11 May, 2018
Applicability of the Arbitration and Conciliation Act (Amendment) Act, 2015 to pending arbitration/ court proceedings
The Supreme Court (‘SC’) in Board of Control for Cricket in India v. Kochi Cricket Private Limited5 has decided on whether the amendments introduced to the Arbitration and Conciliation Act, 1996 on October 23, 2015 (‘Commencement Date’), would be applicable to pending arbitration/court proceedings, which came into force.
AZB & Partners successfully represented Kochi Cricket Private Limited in defending the decision of the Bombay High Court (‘Bombay HC’) on the applicability of the amended Section 36 to a pending challenge to an arbitral award filed under Section 34 of the Act. Under the amended Section 36, a party cannot obtain an automatic stay of an arbitral award (and may be required to deposit security for the amount in dispute), whilst the challenge to the award was pending in Court. The issue before the SC was whether amended Section 36 would apply to a Section 34 challenge proceeding, which was filed before the Commencement Date.
The SC held that the amendment is prospective in nature, and will apply to those arbitral proceedings commencing, on or after the Commencement Date. However, only the amended Section 36 will be applicable to Section 34 applications filed both before and after the Commencement Date even if the arbitral proceedings were initiated prior to such date.
The SC has interestingly also opined on the proposed Section 87 of the Arbitration and Conciliation (Amendment) Bill, 2018 (‘Bill’), approved by the Cabinet of Ministers on March 7, 2018, which stipulates that the amendment introduced in 2015 does not apply to Court proceedings arising out of or in relation to arbitral proceedings which commenced prior to the Commencement Date, irrespective of whether such Court proceedings commenced prior to or after the Commencement Date. In fact, the SC has observed that the proposed Section 87 would defeat the specific purpose of the amendment.
Whether foreign law firms / foreign lawyers are permitted to practice in India?
The SC in Bar Council of India v. A.K. Balaji and Ors.6 was called upon to decide the question of whether foreign law firms / foreign lawyers are permitted to practice in India and held that foreign law firms/companies and foreign lawyers cannot practice Indian law in India either in relation to litigation or non litigation matters. However, there is no bar on foreign law firms or foreign lawyers visiting India for temporary periods, on a ‘fly in and fly out’ basis for the purpose of giving legal advice to their clients in India regarding foreign law or their own system of law and on diverse international legal issues. The expression ‘fly in and fly out’ will only cover a casual visit, not amounting to ‘practice’. Whether a foreign lawyer is limiting itself to ‘fly in and fly out’ would be determined by the Bar Council of India. However, the Bar Council of India or the Union of India will be at liberty to make appropriate rules in this regard, including extending the Code of Ethics to such cases.
With regard to the conduct of arbitration proceedings by foreign lawyers in India, the SC held that there is no absolute right of a foreign lawyer to conduct arbitration proceedings in respect of disputes arising out of a contract relating to the international commercial arbitration. In some cases, foreign lawyers may not be debarred from conducting arbitration proceedings arising out of international commercial arbitration in view of Sections 32 and 33 of the Advocates Act, 1961 (‘Advocates Act’). However, they will be governed by code of conduct applicable to the legal profession in India.
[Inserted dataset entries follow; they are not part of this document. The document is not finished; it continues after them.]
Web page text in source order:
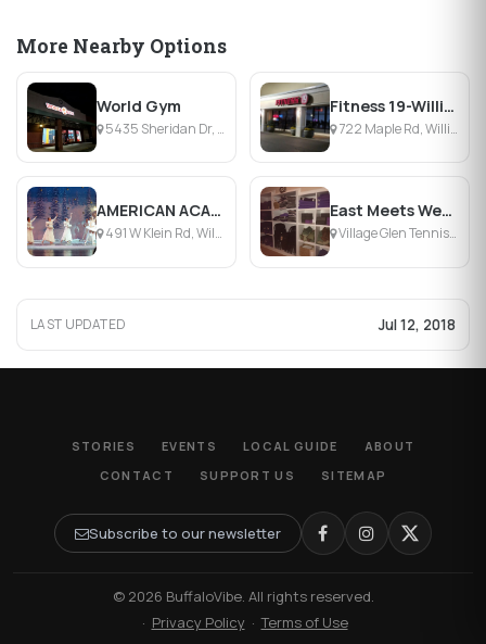
More Nearby Options
World Gym
5435 Sheridan Dr, Williamsville, NY
Fitness 19-Williamsville
722 Maple Rd, Williamsville, NY
AMERICAN ACADEMY OF BALLET AND DANCE
491 W Klein Rd, Williamsville, NY
East Meets West Yoga
Village Glen Tennis Club, Williamsville, NY
LAST UPDATED Jul 12, 2018
STORIES EVENTS LOCAL GUIDE
ABOUT
CONTACT
SUPPORT US SITEMAP
Subscribe to our newsletter
© 2026 BuffaloVibe. All rights reserved.
· Privacy Policy ·Terms of Use
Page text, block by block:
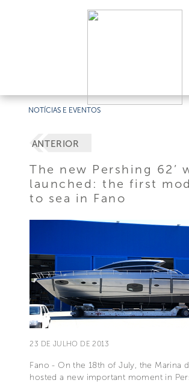
NOTÍCIAS E EVENTOS
ANTERIOR
The new Pershing 62’
launched: the first
to sea in Fano
23 DE JULHO DE 2013
Fano - On the 18th of July, the Marina
hosted a new important moment in
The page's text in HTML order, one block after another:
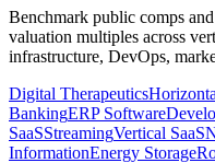
Benchmark public comps
valuation multiples across
infrastructure, DevOps,
Digital Therapeutics
BankingERP Software
SaaSStreamingVertical SaaS
InformationEnergy Storage
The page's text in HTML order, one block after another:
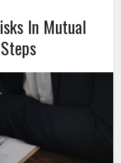
In Mutual
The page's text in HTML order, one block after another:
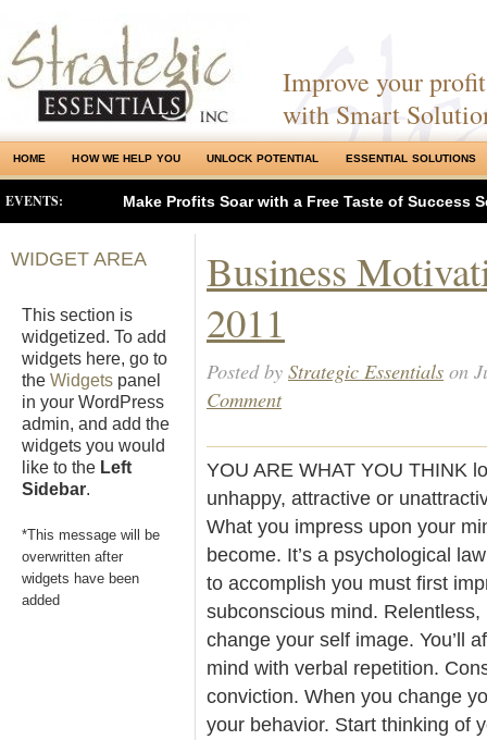
Improve your
with Smart
HOME HOW WE HELP YOU UNLOCK POTENTIAL ESSENTIAL SOLUTIONS
EVENTS: Make Profits Soar with a Free Taste of Success
WIDGET AREA
This section is
widgetized. To add
widgets here, go to
the Widgets panel
in your WordPress
admin, and add the
widgets you would
like to the Left
Sidebar.
*This message will be
overwritten after
widgets have been
added
Business
2011
Posted by Strategic Essentials on
Comment
YOU ARE WHAT YOU THINK
unhappy, attractive or
What you impress upon your
become. It’s a psychological
to accomplish you must first
subconscious mind.
change your self image. You’ll
mind with verbal repetition.
conviction. When you change
your behavior. Start thinking of
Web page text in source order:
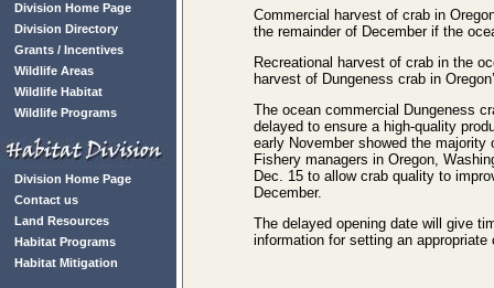
Division Home Page
Division Directory
Grants / Incentives
Wildlife Areas
Wildlife Habitat
Wildlife Programs
Division Home Page
Contact us
Land Resources
Habitat Programs
Habitat Mitigation
Commercial harvest of crab in
the remainder of December if the
Recreational harvest of crab in the
harvest of Dungeness crab in
The ocean commercial Dungeness
delayed to ensure a high-quality
early November showed the
Fishery managers in Oregon,
Dec. 15 to allow crab quality to
December.
The delayed opening date will give
information for setting an
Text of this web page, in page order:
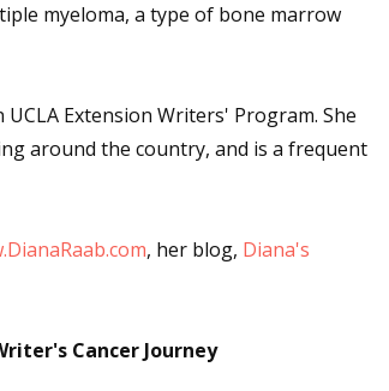
myeloma, a type of bone marrow
Extension Writers' Program. She
around the country, and is a frequent
, her blog, Diana's
Cancer Journey
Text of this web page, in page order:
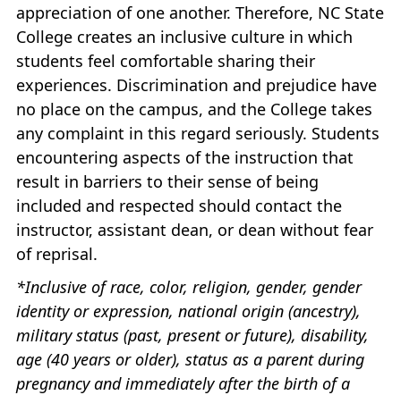
appreciation of one another. Therefore, NC State
College creates an inclusive culture in which
students feel comfortable sharing their
experiences. Discrimination and prejudice have
no place on the campus, and the College takes
any complaint in this regard seriously. Students
encountering aspects of the instruction that
result in barriers to their sense of being
included and respected should contact the
instructor, assistant dean, or dean without fear
of reprisal.
*Inclusive of race, color, religion, gender, gender
identity or expression, national origin (ancestry),
military status (past, present or future), disability,
age (40 years or older), status as a parent during
pregnancy and immediately after the birth of a
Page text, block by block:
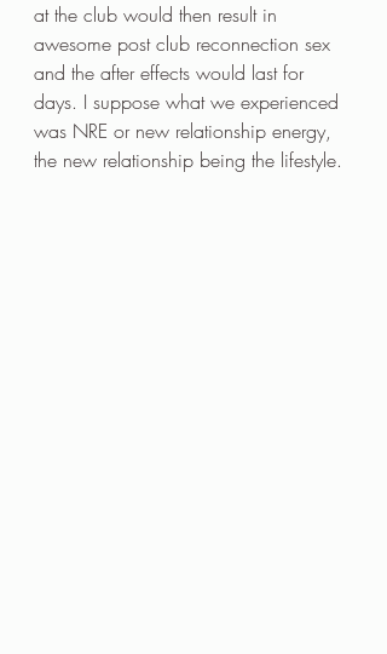
at the club would then result in
awesome post club reconnection sex
and the after effects would last for
days. I suppose what we experienced
was NRE or new relationship energy,
the new relationship being the lifestyle.
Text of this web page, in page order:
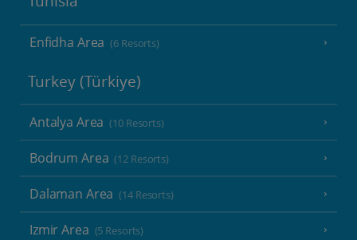
Enfidha Area (6 Resorts)
Turkey (Türkiye)
Antalya Area (10 Resorts)
Bodrum Area (12 Resorts)
Dalaman Area (14 Resorts)
Izmir Area (5 Resorts)
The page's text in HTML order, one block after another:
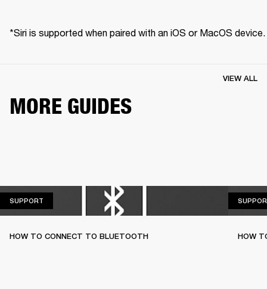
*Siri is supported when paired with an iOS or MacOS device.
MORE GUIDES
VIEW ALL
SUPPORT
HOW TO CONNECT TO BLUETOOTH HOW
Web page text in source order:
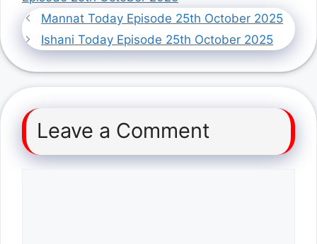
Mannat Today Episode 25th October 2025
Ishani Today Episode 25th October 2025
Leave a Comment
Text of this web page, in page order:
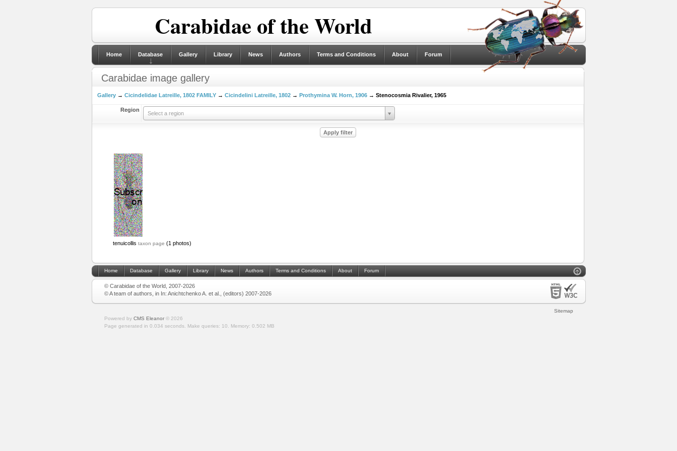
Carabidae of the World
Home Database Gallery Library News Authors Terms and Conditions About Forum
Carabidae image gallery
Gallery→ Cicindelidae Latreille, 1802 FAMILY→ Cicindelini Latreille, 1802→ Prothymina W. Horn, 1906→ Stenocosmia Rivalier, 1965
Region
Select a region
tenuicollis taxon page (1 photos)
Home Database Gallery Library News Authors Terms and Conditions About Forum
© Carabidae of the World, 2007-2026
© A team of authors, in In: Anichtchenko A. et al., (editors) 2007-2026
Sitemap
Powered by CMS Eleanor© 2026
Page generated in 0.034 seconds.
Make queries: 10. Memory: 0.502 MB
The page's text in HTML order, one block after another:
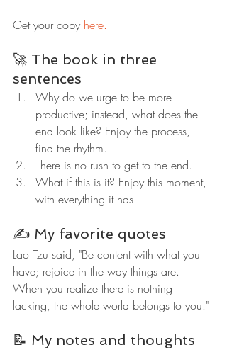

Business process outsourcing companies do not come within the purview of the Advocates Act or the Bar Council of India Rules. However, if in pith and substance the services amount to practice of law, then the provisions of the Advocates Act will apply and foreign lawyers/law firms will not be allowed to do so.
Supreme Court grants Recognition to “Living Wills”
The SC, in its judgment dated March 9, 2018 in the case of Common Cause (A Regd. Society) v. Union of India and Another,7 gave recognition to “living wills” by terminally ill patients, and held that the right to life and liberty as envisaged under Article 21 of the Constitution of India includes the right to live with dignity.
The SC further observed that the right to live with dignity also includes the smoothening of the process of dying in case of a terminally ill patient or a person in a persistent vegetative state with no hope of recovery.
The SC drew a distinction between active euthanasia and passive euthanasia as the former entails a positive affirmative act, while the latter relates to withdrawal of life support measures or withholding of medical treatment meant for artificially prolonging life. Further, the SC provided that directions and guidelines laid down by it to give effect to passive euthanasia will remain in force till a legislation is passed by the Parliament on this subject.
5 2018 SCC Online SC 232.
6 2018 SCC Online SC 214.
7 Writ Petition (Civil) No. 215 of 2005.